▶ THE RECORDS:
--- --- ---

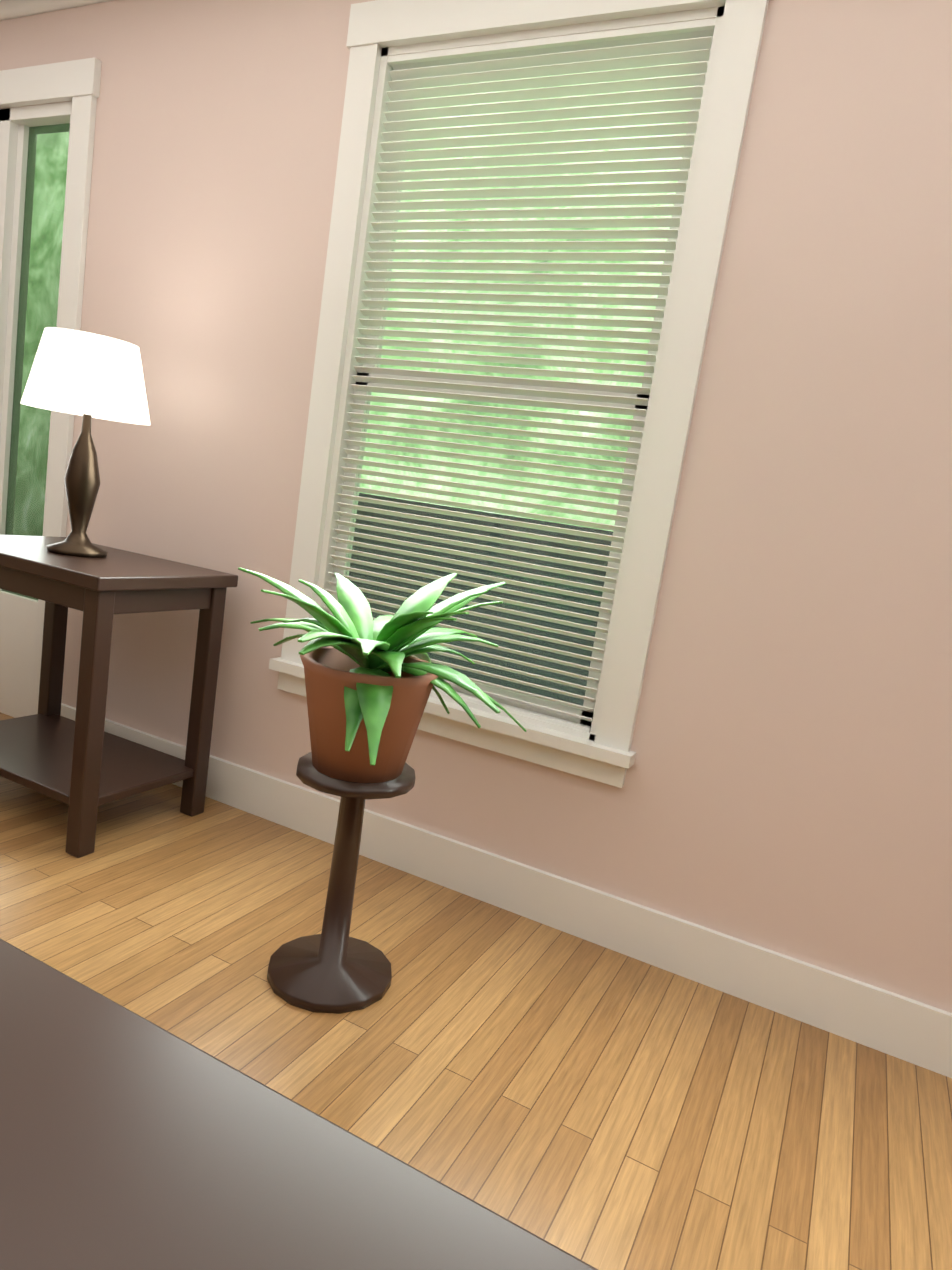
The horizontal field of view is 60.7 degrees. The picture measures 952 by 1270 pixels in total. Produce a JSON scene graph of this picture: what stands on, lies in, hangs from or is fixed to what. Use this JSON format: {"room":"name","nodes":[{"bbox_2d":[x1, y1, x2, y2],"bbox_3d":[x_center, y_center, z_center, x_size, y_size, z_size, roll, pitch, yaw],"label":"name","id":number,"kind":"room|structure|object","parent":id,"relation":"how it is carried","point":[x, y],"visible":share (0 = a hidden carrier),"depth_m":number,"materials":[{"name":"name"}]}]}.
{"room":"living room","nodes":[
{"label":"living room","id":0,"kind":"room"},
{"bbox_2d":[0,712,951,1269],"bbox_3d":[-1.360,1.192,-2.007,9.900,0.100,8.940,13,10,25],"label":"floor","id":1,"kind":"structure","parent":0,"point":[596,1106],"depth_m":1.57,"materials":[{"name":"brown wood"}]},
{"bbox_2d":[0,535,237,857],"bbox_3d":[-1.162,0.125,2.326,0.740,0.720,0.470,13,10,25],"label":"console table","id":2,"kind":"object","parent":1,"relation":"on","point":[84,765],"visible":0.9,"depth_m":2.19,"materials":[{"name":"brown wood"}]},
{"bbox_2d":[20,327,150,557],"bbox_3d":[-1.068,-0.510,2.222,0.320,0.579,0.320,13,10,25],"label":"light","id":3,"kind":"object","parent":2,"relation":"on","point":[88,376],"visible":1,"depth_m":2.11,"materials":[{"name":"white fabric"}]},
{"bbox_2d":[0,938,597,1269],"bbox_3d":[-0.530,0.634,0.561,1.240,0.450,0.690,13,10,25],"label":"coffee table","id":4,"kind":"object","parent":1,"relation":"on","point":[130,1140],"visible":1,"depth_m":0.66,"materials":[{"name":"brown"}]},
{"bbox_2d":[238,567,526,1013],"bbox_3d":[-0.248,0.294,1.666,0.658,0.861,0.607,13,10,25],"label":"potted plant","id":5,"kind":"object","parent":1,"relation":"on","point":[370,682],"visible":0.98,"depth_m":1.59,"materials":[{"name":"green plant"}]},
{"bbox_2d":[0,0,951,1012],"bbox_3d":[0.725,-0.384,1.778,9.800,2.440,0.100,13,10,25],"label":"wall","id":6,"kind":"structure","parent":0,"point":[786,790],"depth_m":1.83,"materials":[{"name":"paint"}]},
{"bbox_2d":[0,57,101,717],"bbox_3d":[-2.183,-0.911,3.136,1.960,2.195,0.145,13,10,25],"label":"door frame","id":7,"kind":"structure","parent":6,"relation":"attached to","point":[46,154],"depth_m":2.78,"materials":[{"name":"white wood"}]},
{"bbox_2d":[269,0,769,787],"bbox_3d":[0.037,-0.636,2.066,1.080,1.830,0.150,13,10,25],"label":"window","id":8,"kind":"structure","parent":6,"relation":"in","point":[431,50],"depth_m":1.93,"materials":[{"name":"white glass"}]},
{"label":"outside","id":9,"kind":"structure","parent":0,"visible":0},
{"bbox_2d":[359,62,692,530],"bbox_3d":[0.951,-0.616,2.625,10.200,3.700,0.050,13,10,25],"label":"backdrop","id":10,"kind":"structure","parent":9,"point":[539,491],"depth_m":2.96,"materials":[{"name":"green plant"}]},
{"bbox_3d":[-0.507,0.100,-2.514,8.400,2.440,8.940,13,10,25],"label":"wall","id":11,"kind":"structure","parent":0,"visible":0},
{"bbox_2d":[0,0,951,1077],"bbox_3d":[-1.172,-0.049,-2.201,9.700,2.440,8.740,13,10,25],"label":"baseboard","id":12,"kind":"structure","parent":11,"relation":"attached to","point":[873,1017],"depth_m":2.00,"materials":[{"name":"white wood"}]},
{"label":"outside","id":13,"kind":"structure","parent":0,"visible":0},
{"bbox_2d":[349,493,612,705],"bbox_3d":[0.198,-0.085,2.597,1.700,0.550,0.060,13,10,25],"label":"rail","id":14,"kind":"object","parent":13,"point":[569,699],"depth_m":2.62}
]}

--- --- ---

▶ WHAT TO DO:
Return the complete data unchanged and include none of the pictures.

▶ TASK SOLUTION:
The horizontal field of view is 60.7 degrees. The picture measures 952 by 1270 pixels in total. Produce a JSON scene graph of this picture: what stands on, lies in, hangs from or is fixed to what. Use this JSON format: {"room":"name","nodes":[{"bbox_2d":[x1, y1, x2, y2],"bbox_3d":[x_center, y_center, z_center, x_size, y_size, z_size, roll, pitch, yaw],"label":"name","id":number,"kind":"room|structure|object","parent":id,"relation":"how it is carried","point":[x, y],"visible":share (0 = a hidden carrier),"depth_m":number,"materials":[{"name":"name"}]}]}.
{"room":"living room","nodes":[
{"label":"living room","id":0,"kind":"room"},
{"bbox_2d":[0,712,951,1269],"bbox_3d":[-1.360,1.192,-2.007,9.900,0.100,8.940,13,10,25],"label":"floor","id":1,"kind":"structure","parent":0,"point":[596,1106],"depth_m":1.57,"materials":[{"name":"brown wood"}]},
{"bbox_2d":[0,535,237,857],"bbox_3d":[-1.162,0.125,2.326,0.740,0.720,0.470,13,10,25],"label":"console table","id":2,"kind":"object","parent":1,"relation":"on","point":[84,765],"visible":0.9,"depth_m":2.19,"materials":[{"name":"brown wood"}]},
{"bbox_2d":[20,327,150,557],"bbox_3d":[-1.068,-0.510,2.222,0.320,0.579,0.320,13,10,25],"label":"light","id":3,"kind":"object","parent":2,"relation":"on","point":[88,376],"visible":1,"depth_m":2.11,"materials":[{"name":"white fabric"}]},
{"bbox_2d":[0,938,597,1269],"bbox_3d":[-0.530,0.634,0.561,1.240,0.450,0.690,13,10,25],"label":"coffee table","id":4,"kind":"object","parent":1,"relation":"on","point":[130,1140],"visible":1,"depth_m":0.66,"materials":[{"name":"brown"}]},
{"bbox_2d":[238,567,526,1013],"bbox_3d":[-0.248,0.294,1.666,0.658,0.861,0.607,13,10,25],"label":"potted plant","id":5,"kind":"object","parent":1,"relation":"on","point":[370,682],"visible":0.98,"depth_m":1.59,"materials":[{"name":"green plant"}]},
{"bbox_2d":[0,0,951,1012],"bbox_3d":[0.725,-0.384,1.778,9.800,2.440,0.100,13,10,25],"label":"wall","id":6,"kind":"structure","parent":0,"point":[786,790],"depth_m":1.83,"materials":[{"name":"paint"}]},
{"bbox_2d":[0,57,101,717],"bbox_3d":[-2.183,-0.911,3.136,1.960,2.195,0.145,13,10,25],"label":"door frame","id":7,"kind":"structure","parent":6,"relation":"attached to","point":[46,154],"depth_m":2.78,"materials":[{"name":"white wood"}]},
{"bbox_2d":[269,0,769,787],"bbox_3d":[0.037,-0.636,2.066,1.080,1.830,0.150,13,10,25],"label":"window","id":8,"kind":"structure","parent":6,"relation":"in","point":[431,50],"depth_m":1.93,"materials":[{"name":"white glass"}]},
{"label":"outside","id":9,"kind":"structure","parent":0,"visible":0},
{"bbox_2d":[359,62,692,530],"bbox_3d":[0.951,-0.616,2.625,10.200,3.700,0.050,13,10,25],"label":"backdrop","id":10,"kind":"structure","parent":9,"point":[539,491],"depth_m":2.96,"materials":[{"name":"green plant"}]},
{"bbox_3d":[-0.507,0.100,-2.514,8.400,2.440,8.940,13,10,25],"label":"wall","id":11,"kind":"structure","parent":0,"visible":0},
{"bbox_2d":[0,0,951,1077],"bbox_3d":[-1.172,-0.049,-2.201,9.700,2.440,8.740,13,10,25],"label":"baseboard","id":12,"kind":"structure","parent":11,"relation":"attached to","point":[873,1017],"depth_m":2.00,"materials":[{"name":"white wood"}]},
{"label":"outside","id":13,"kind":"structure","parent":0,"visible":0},
{"bbox_2d":[349,493,612,705],"bbox_3d":[0.198,-0.085,2.597,1.700,0.550,0.060,13,10,25],"label":"rail","id":14,"kind":"object","parent":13,"point":[569,699],"depth_m":2.62}
]}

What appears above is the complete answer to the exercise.